Convergence in probability does not say anything about any particular $\omega$. It says something about $\Omega$ overall, roughly that $\mathbb{P}(\{\omega\in\Omega:|S_n(\omega)-\mu|>\epsilon\})$ is small for large $n$ (and, more precisely, thatn for any $\epsilon$, this sequence approaches zero as $n\to\infty$). This is what is meant when it says that $S_n$ is likely to be near $\mu$ for large $n$. But I think that the statement about $n^*$ is (without mentioning it) transitioning to talking what's happening at a specific $\omega$. We can say that fo r $n^*$, $S_{n^*}$ is likely to be near $\mu$ but if $S_{n^*}(\omega)$ is near $\mu$ for some particular $\omega$, it is not necessarily the case that $S_n(\omega)$ is near $\mu$ for this same $\omega$ and later $n^*$. The strong law precludes this because if $\omega\in \Omega$ is such that $\lim_n S_n(\omega)=\mu$, then for any $\epsilon>0$, $\{n:|S_n(\omega)-\mu|>\epsilon\}$ is finite. Note that both of these last two conditions are about a single $\omega$ and are about a sequence of numbers, $S_n(\omega)$, not random variables (functions) $S_n$. Therefore if $\omega$ is such thbat $\{n:|S_n(\omega)-\mu|>\epsilon\}$ is finite, then $S_n(\omega)$ does not converge to $\mu$, and the set of such $\omega$ has probability zero.
Let's imagine what could be happening to get convergence in probability but not convergence a.s. Let $\Omega=[0,1)$ endowed with the usual Lebesgue measure $\mathbb{P}$. Let $F_1^1:\Omega\to \{0,1\}$ be $1$ on the whole interval $[0,1)$. Let $F^2_1,F^2_2:\Omega\to\{0,1\}$ be such that $F^2_1$ is $1$ on the first half of $[0,1)$ and $0$ on the second half. Let $F^2_2$ be $1$ on the second half of $[0,1)$ and $0$ on the first. More generally, let $F^n_1,\ldots,F^n_n:[0,1)\to\{0,1\}$ be such that $F^n_k$ is $1$ on $[(k-1)/n,k/n)$ and zero on the rest of $[0,1)$.

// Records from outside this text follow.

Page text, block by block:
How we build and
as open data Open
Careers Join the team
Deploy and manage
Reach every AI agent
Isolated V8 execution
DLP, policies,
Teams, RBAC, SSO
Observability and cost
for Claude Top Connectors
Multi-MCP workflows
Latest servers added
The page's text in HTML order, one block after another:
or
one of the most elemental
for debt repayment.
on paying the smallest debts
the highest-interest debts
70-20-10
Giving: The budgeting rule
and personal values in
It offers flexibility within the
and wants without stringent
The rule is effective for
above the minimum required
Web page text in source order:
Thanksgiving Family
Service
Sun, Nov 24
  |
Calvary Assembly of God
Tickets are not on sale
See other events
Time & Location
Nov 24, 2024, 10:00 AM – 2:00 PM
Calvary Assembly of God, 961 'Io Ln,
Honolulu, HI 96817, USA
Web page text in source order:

Note that for $0<\epsilon<1$, $$\mathbb{P}(|F^n_k-0|>\epsilon)=1/n,$$ because the set where $|F^n_k-0|>\epsilon$ is $[(k-1)/n,k/n)$. So if $X_1,X_2,\ldots$ is an enumeration of $F^1_1,F^2_1,F^2_2,F^3_1,F^3_2,F^3_3,\ldots$, $X_m$ converges to $0$ in probability. But for any particular point $\omega\in[0,1)$, $X_m(\omega)$ does not converge to $0$. This is because $X_m(\omega)$ will be $1$ for one of the functions $F^1_1$, one of the functions $F^2_1,F^2_2$, one of the functions $F^3_1,F^3_2,F^3_3$, etc. So these "bad sets" $A_m=\{\omega\in\Omega:|X_m-0|>\epsilon\}$ have probabilities going to zero, but they bounce around enough so that each point occurs in infinitely many of the $A_m$ (but it will take longer and longer between $m$ in which a particular $\omega$ appears). More specifically, the $A_m$ seequence is $A_1=[0,1)$, $A_2=[0,1/2)$, $A_3=[1/2,1)$, $A_4=[0,1/3)$, $A_5=[1/3,2/3)$, $A_6=[2/3,1)$, etc. So $\mathbb{P}(\{\omega\in\Omega:\lim_n X_n(\omega)=0\})=0$, not $1$.

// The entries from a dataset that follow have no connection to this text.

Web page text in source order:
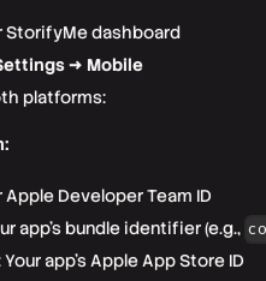
StorifyMe dashboard
→ Mobile
platforms:
Apple Developer Team ID
app's bundle identifier (e.g.,
Your app's Apple App Store ID
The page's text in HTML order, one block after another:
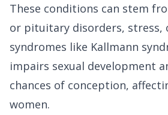
These conditions can stem
or pituitary disorders, stress,
syndromes like Kallmann
impairs sexual development
chances of conception,
women.
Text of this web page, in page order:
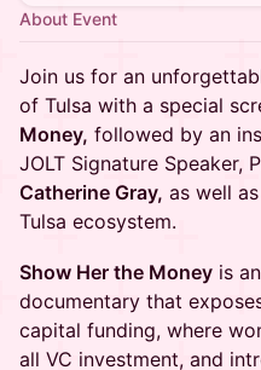
About Event
Join us for an
of Tulsa with a special
Money, followed by an
JOLT Signature Speaker,
Catherine Gray, as well
Tulsa ecosystem.
Show Her the Money is
documentary that
capital funding, where
all VC investment, and
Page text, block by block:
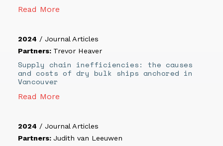
Read More
2024 / Journal Articles
Partners: Trevor Heaver
Supply chain inefficiencies: the causes
and costs of dry bulk ships anchored in
Vancouver
Read More
2024 / Journal Articles
Partners: Judith van Leeuwen
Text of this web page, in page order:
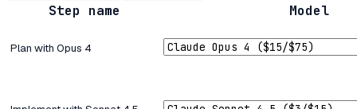
Step name Model
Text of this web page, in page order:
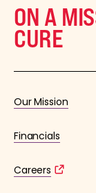
ON A
CURE
Our Mission
Financials
Careers
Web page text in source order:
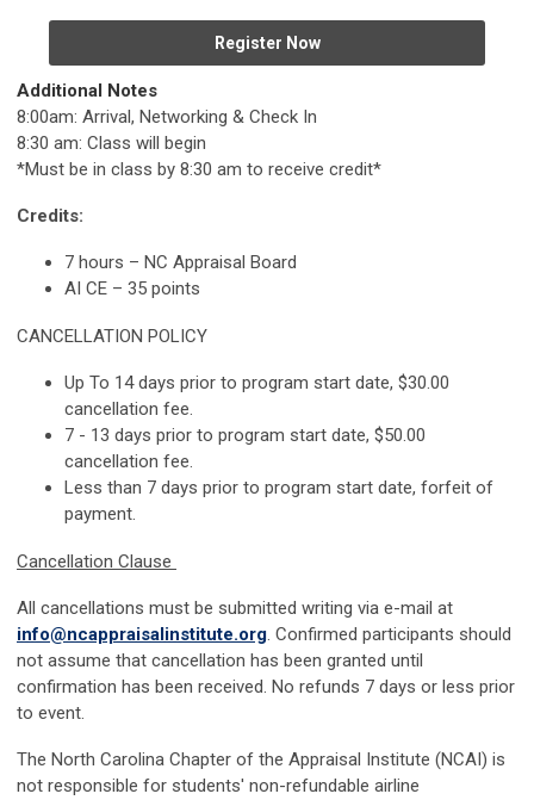
Register Now
Additional Notes
8:00am: Arrival, Networking & Check In
8:30 am: Class will begin
*Must be in class by 8:30 am to receive credit*
Credits:
7 hours – NC Appraisal Board
AI CE – 35 points
CANCELLATION POLICY
Up To 14 days prior to program start date, $30.00
cancellation fee.
7 - 13 days prior to program start date, $50.00
cancellation fee.
Less than 7 days prior to program start date, forfeit of
payment.
Cancellation Clause
All cancellations must be submitted writing via e-mail at
info@ncappraisalinstitute.org. Confirmed participants should
not assume that cancellation has been granted until
confirmation has been received. No refunds 7 days or less prior
to event.
The North Carolina Chapter of the Appraisal Institute (NCAI) is
not responsible for students' non-refundable airline
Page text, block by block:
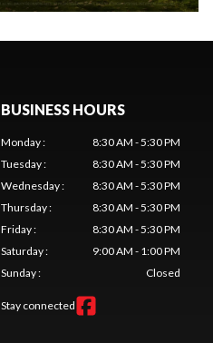
BUSINESS HOURS
Monday:
8:30 AM - 5:30 PM
Tuesday:
8:30 AM - 5:30 PM
Wednesday:
8:30 AM - 5:30 PM
Thursday:
8:30 AM - 5:30 PM
Friday:
8:30 AM - 5:30 PM
Saturday:
9:00 AM - 1:00 PM
Sunday: Closed
Stay connected
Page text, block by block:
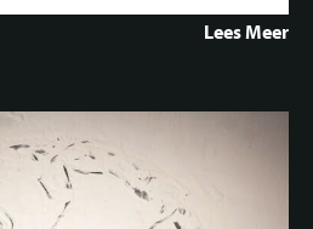
Lees Meer
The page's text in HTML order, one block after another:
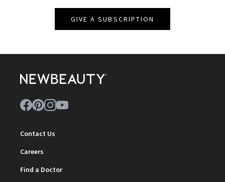
GIVE A SUBSCRIPTION
Contact Us
Careers
Find a Doctor
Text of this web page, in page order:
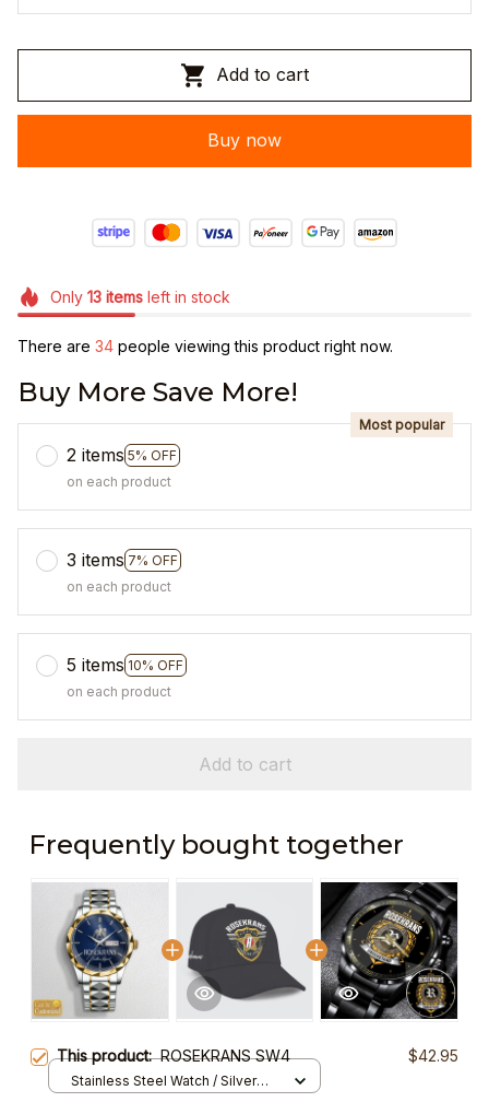
Add to cart
Buy now
Only 13itemsleft in stock
There are 34 people viewing this product right now.
Buy More Save More!
2 items 5% OFF
Most popular
on each product
3 items 7% OFF
on each product
5 items 10% OFF
on each product
Add to cart
Frequently bought together
This product:ROSEKRANS SW4 $42.95
Stainless Steel Watch / Silver
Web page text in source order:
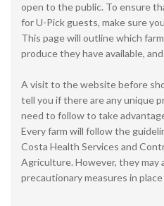
open to the public. To ensure
for U-Pick guests, make sure
This page will outline which
produce they have available,
A visit to the website before
tell you if there are any unique
need to follow to take
Every farm will follow the
Costa Health Services and
Agriculture. However, they may
precautionary measures in
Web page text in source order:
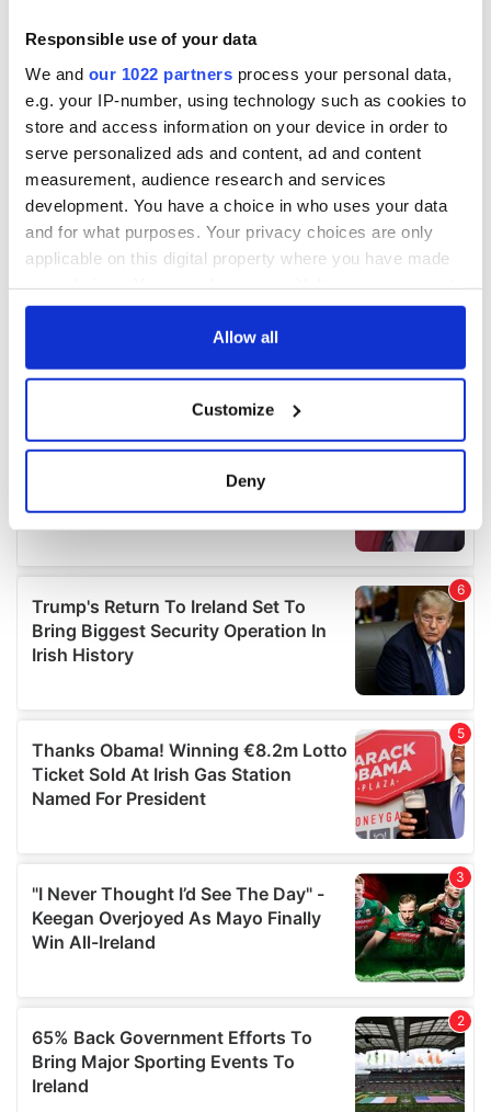
Responsible use of your data
We and our 1022 partners process your personal data,
e.g. your IP-number, using technology such as cookies to
store and access information on your device in order to
serve personalized ads and content, ad and content
measurement, audience research and services
development. You have a choice in who uses your data
and for what purposes. Your privacy choices are only
applicable on this digital property where you have made
any time from the Cookie Declaration or by clicking on
Collect information about your geographical
location which can be accurate to within several
Find out more about how your personal data is processed
and set your preferences in thedetails section.
We use cookies to personalise content and ads, to
provide social media features and to analyse our traffic.
We also share information about your use of our site with
may combine it with other information that you’ve
provided to them or that they’ve collected from your use
of their services.
Allow all
Customize
Deny
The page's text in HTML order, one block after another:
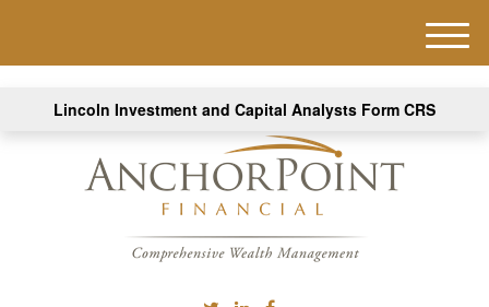
Lincoln Investment and Capital Analysts Form CRS
M
e

If there were a sequence of iid random variables $Y_n$ such that $X_n=(Y_1+\ldots+Y_n)/n$, then this sequence would satisfy the weak law of large numbers but not the strong law, because $X_n$ converges to zero in probability but not a.s. However, there is no such sequence of $Y_i$ (indeed, one way to prove that there can be no such $Y_i$ is exactly because if it did exist, then the sample means $X_n$ would converge a.s. by SLLN).